僕らを部屋の暖炉の炎が照らす。部屋の灯り兼暖を取る役割で焚かれている。昼間はそこそこ暖かかったが、日が落ちると肌寒い。日本の気温で例えると、10月下旬ぐらいだろうか。尤も、この世界に日本のように四季があるかは分からないけれど。
「そういえば、何処かで多言語を勉強するときには日記が効果的って聞いたことがあります。レグルスさんも書いてみてはどうですか?僕も手伝いますよ。」
ふとルディ君が顔を上げて言った。確かに僕も似たようなことを聞いたことがある。文字の読み書きができない僕にとってはいい練習になるだろう。
「ありがとう。それじゃあ、頼んでいいかな?」
「はい!」
ε月Δ日
昨日ルディ君に言われた通り人間語で日記を書くことにする。まだ人間語が拙いので人に見せられたものではないが......誰にも見せないだろうし、まあいいか。
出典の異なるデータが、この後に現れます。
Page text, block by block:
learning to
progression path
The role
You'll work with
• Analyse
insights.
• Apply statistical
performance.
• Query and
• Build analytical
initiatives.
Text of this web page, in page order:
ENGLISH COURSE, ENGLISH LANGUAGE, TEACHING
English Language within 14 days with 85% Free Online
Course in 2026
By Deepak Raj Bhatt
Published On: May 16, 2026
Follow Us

今日も権能の特訓をした。備えあれば患いなしということで、何か起きても対応できるように...という理由もあるが何より、鍛えれば鍛えるほど自分が強くなることにワクワクしたためだ。
僕自身、筋トレをやっていたことがあるがワクワク感はアレの比ではない。回数をこなすことにより確実に秒数が長くなるので、目に見えて強くなっているという実感を得ることが出来た。
ちなみに、回復魔法はルディ君とロキシーさんで交代でかけてもらっていた。しかし、途中でロキシーさんの魔力が尽きてしまって、それからはルディ君一人で回復をしてくれた。自身の生徒に魔力量で負けたロキシーさんの落ち込む顔と、先生に勝ったルディ君のドヤ顔が印象に残っている。
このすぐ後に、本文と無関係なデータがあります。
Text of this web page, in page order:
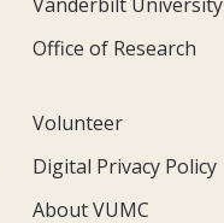
Vanderbilt University
Office of Research
Volunteer
Digital Privacy Policy
About VUMC
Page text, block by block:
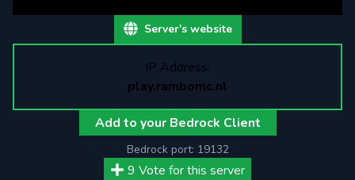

そして今日の特訓の成果。昨日は権能最大時間7秒だったが、今日は12秒まで伸びた。一日権能を使用し続けて+5秒。結構いいんじゃないだろうか。
あと、権能について気づいたことがある。それは、権能を使用した時間によって指数関数的に解除した時の疲労感が増えるということだ。比例ではなく指数関数的にだ。
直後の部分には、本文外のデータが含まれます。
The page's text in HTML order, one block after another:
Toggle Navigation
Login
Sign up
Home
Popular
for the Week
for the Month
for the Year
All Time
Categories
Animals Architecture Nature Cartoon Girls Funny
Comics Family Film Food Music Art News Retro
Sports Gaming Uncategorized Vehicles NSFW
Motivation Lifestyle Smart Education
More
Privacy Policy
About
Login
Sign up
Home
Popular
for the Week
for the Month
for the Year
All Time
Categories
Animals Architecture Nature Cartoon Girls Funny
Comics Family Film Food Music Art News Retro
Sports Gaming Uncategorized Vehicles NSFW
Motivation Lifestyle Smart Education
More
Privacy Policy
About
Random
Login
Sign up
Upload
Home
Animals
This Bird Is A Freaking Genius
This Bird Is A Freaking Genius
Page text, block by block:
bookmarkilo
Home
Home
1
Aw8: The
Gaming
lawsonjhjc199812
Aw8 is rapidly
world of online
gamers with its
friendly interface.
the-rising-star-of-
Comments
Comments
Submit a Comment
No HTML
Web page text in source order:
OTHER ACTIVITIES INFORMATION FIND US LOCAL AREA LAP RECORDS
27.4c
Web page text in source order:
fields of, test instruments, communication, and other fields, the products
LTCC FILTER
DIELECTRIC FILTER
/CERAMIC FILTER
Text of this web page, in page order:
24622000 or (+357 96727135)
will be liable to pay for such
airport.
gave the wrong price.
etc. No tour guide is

1秒間の使用ぐらいなら10秒ほどクールタイムを設ければ再度使用できるぐらいまで回復する。しかし限界の12秒間使用すると、回復するまでのクールタイムは12×10の120秒になるのではなく、2,3時間ほどまで急増するのだ。
そのため、実質限界まで使用するとなると回復魔法が必須といえるだろう。自分一人で権能を使用する際は約1秒間の使用が限界となるか。
また、それと並行して人間語の勉強も進めている。こっちは、権能の方と比べればそこまで成果は上げられていない。しかし、権能の方が上手くいき過ぎているだけで、十分順調といえるだろう。
ε月#日
権能の最大使用可能時間が15秒まで伸びた。昨日と比較して+3秒。少しずつ伸びが悪くなっているか。
もっと時間を伸ばそうとすると、今以上に特訓しなければならないが、忘れてはいけないのがロキシーさんやルディ君に手伝ってもらいながら特訓しているということだ。これ以上僕の為に拘束させてしまうなんてことはできないのだ。
あと、パウロさんと二人で話す機会があり、お互いの過去を語り合った。
といっても、僕が過去話として話せるようなことはほとんど何もなかったけど。レグルスの過去は屑過ぎて話せないし、僕自身の過去も彼らには隠しているからだ。
パウロさんの過去は......うん、色々と凄かった。一緒に過ごすうちになんとなくは察していたけど、それでも色々と凄い人だった。まあ、ちょっと前まで日本に住んでいた僕からしたらそう思うだけで、この世界からすれば全然なんてことはないのかもしれない。そう思ったけど、たまたま近くにいたロキシーさんが彼に、虫けらを見るような目を向けていたのを見て考えを改めた。この人やっぱりアレだ。
ちなみに、彼はゼニスさんに引きずられて家の中に連れていかれた。
ε月*日
原作レグルスがやっていた高速移動を試してみることにした。家の庭では流石に無理なので、馬に乗って村の外に行ってやってみる。この時僕は原作レグルスがやっていたことだし自分でもできるだろうと思っていた。
しかし結論から言うと、全くできなかった。そもそもどうやったら高速移動できるかが分からない。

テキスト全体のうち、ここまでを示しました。